FYI he comes to work with me too.


----------



## HelloNico (Mar 31, 2012)

Heel Touge said:


> I am a very active person and plan to have my dog with me as much as possible. I in no way feel that my dog will feel unsatisfied with his activity level.
> 
> I have future plans to have a home with a fenced in yard. My puppy is a rescue, and the opportunity was right for me.
> 
> I get were you are coming from, and for many people that live in apartments they are not willing to go above and beyond to ensure their dogs need of exercise and exploration. I am *not* one of these people.


FWIW, ditto. Even my mom said her peace when I told her we were even _thinking_ about a dog. My husband and I both work from home 90% of the time, and we're walking distance to the biggest park in NYC. I'm convinced Nico gets more exercise and attention than the majority of dogs who spend all their time in the yard with or without supervision—I mean this in general, not in terms of fellow board members, of course. I read once that there are more dogs per capita on the Upper East Side than any other zip code in the country, and almost all of those dogs are happy and well socialized (they have to be)! 

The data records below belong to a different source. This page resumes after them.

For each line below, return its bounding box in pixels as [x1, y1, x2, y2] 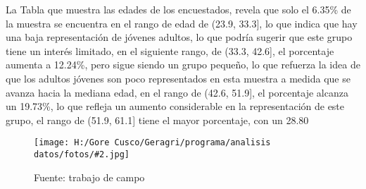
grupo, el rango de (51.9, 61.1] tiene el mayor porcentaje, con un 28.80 [6, 112, 309, 127]
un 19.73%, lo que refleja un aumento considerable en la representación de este [6, 99, 345, 114]
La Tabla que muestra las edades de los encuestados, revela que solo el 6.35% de [6, 2, 351, 16]
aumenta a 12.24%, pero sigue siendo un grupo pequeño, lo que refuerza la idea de [6, 57, 360, 72]
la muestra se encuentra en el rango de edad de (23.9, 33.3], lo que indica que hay [6, 16, 358, 30]
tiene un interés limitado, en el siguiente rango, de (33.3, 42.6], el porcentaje [6, 43, 334, 58]
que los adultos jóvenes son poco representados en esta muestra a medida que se [6, 71, 351, 85]
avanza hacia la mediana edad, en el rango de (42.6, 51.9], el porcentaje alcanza [6, 85, 348, 99]
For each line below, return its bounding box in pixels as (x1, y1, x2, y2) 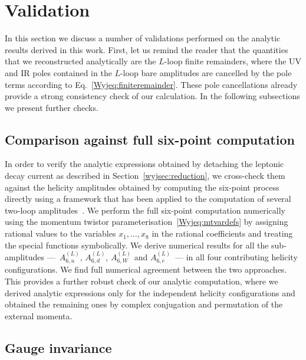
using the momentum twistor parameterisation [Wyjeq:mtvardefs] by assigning (5, 215, 288, 228)
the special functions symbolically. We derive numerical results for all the (5, 238, 269, 251)
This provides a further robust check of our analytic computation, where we (5, 275, 278, 287)
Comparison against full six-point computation (5, 130, 295, 148)
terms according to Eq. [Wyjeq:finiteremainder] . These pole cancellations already (5, 78, 298, 90)
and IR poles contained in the (5, 66, 112, 78)
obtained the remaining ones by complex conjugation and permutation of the (5, 298, 283, 310)
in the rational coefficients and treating (152, 227, 293, 240)
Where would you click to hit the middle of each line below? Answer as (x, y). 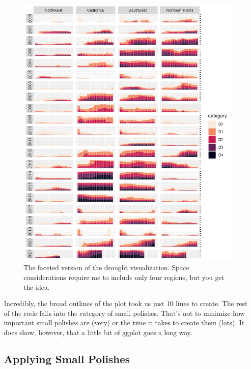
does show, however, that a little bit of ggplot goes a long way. (98, 332)
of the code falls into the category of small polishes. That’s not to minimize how (125, 313)
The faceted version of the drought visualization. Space (107, 267)
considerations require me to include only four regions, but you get (124, 277)
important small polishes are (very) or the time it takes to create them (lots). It (124, 323)
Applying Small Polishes (67, 358)
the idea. (37, 287)
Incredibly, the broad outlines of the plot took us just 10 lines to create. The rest (126, 303)
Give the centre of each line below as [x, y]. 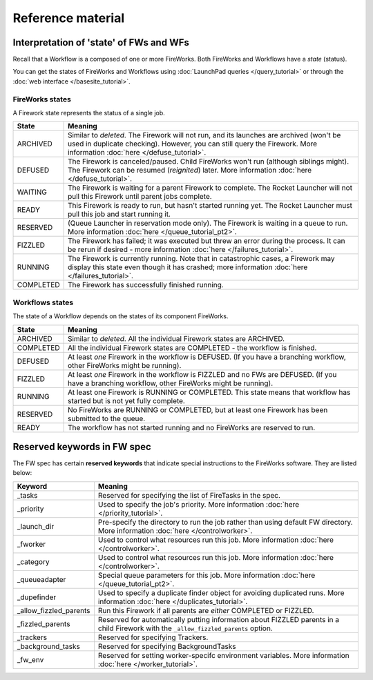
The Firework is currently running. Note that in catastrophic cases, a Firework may [201, 259]
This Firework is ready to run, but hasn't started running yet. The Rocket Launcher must [210, 206]
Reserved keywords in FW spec [82, 446]
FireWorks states [42, 99]
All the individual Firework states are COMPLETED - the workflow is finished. [192, 347]
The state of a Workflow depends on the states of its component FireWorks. [121, 316]
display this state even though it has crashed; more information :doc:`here [188, 267]
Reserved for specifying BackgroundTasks [167, 646]
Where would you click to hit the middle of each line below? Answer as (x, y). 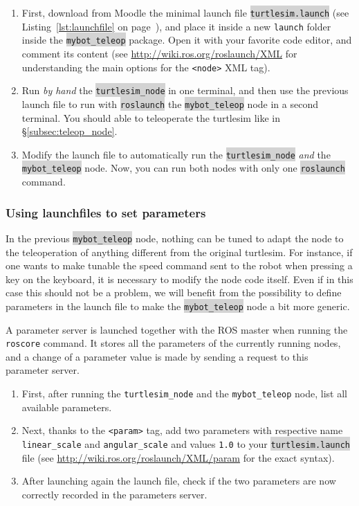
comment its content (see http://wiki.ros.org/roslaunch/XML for (159, 53)
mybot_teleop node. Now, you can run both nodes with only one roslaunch (183, 168)
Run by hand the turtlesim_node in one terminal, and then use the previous (185, 90)
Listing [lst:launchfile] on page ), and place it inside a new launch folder (176, 26)
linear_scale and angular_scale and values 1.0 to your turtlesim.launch (186, 443)
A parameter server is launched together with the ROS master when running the (177, 329)
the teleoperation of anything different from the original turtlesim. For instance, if (179, 252)
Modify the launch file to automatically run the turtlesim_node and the (176, 154)

Do I wish we had a big yard? Of course. Will we have one in Nico's lifetime? I hope so. Would I have gotten him if I thought he'd suffer in our apartment? No. My biggest regret is that our street can get pretty filthy, and potty time can be a struggle since his "Leave it" isn't 100%. I swear he's learned to fake looking for a spot to poop so he can go eat that chicken bone.


----------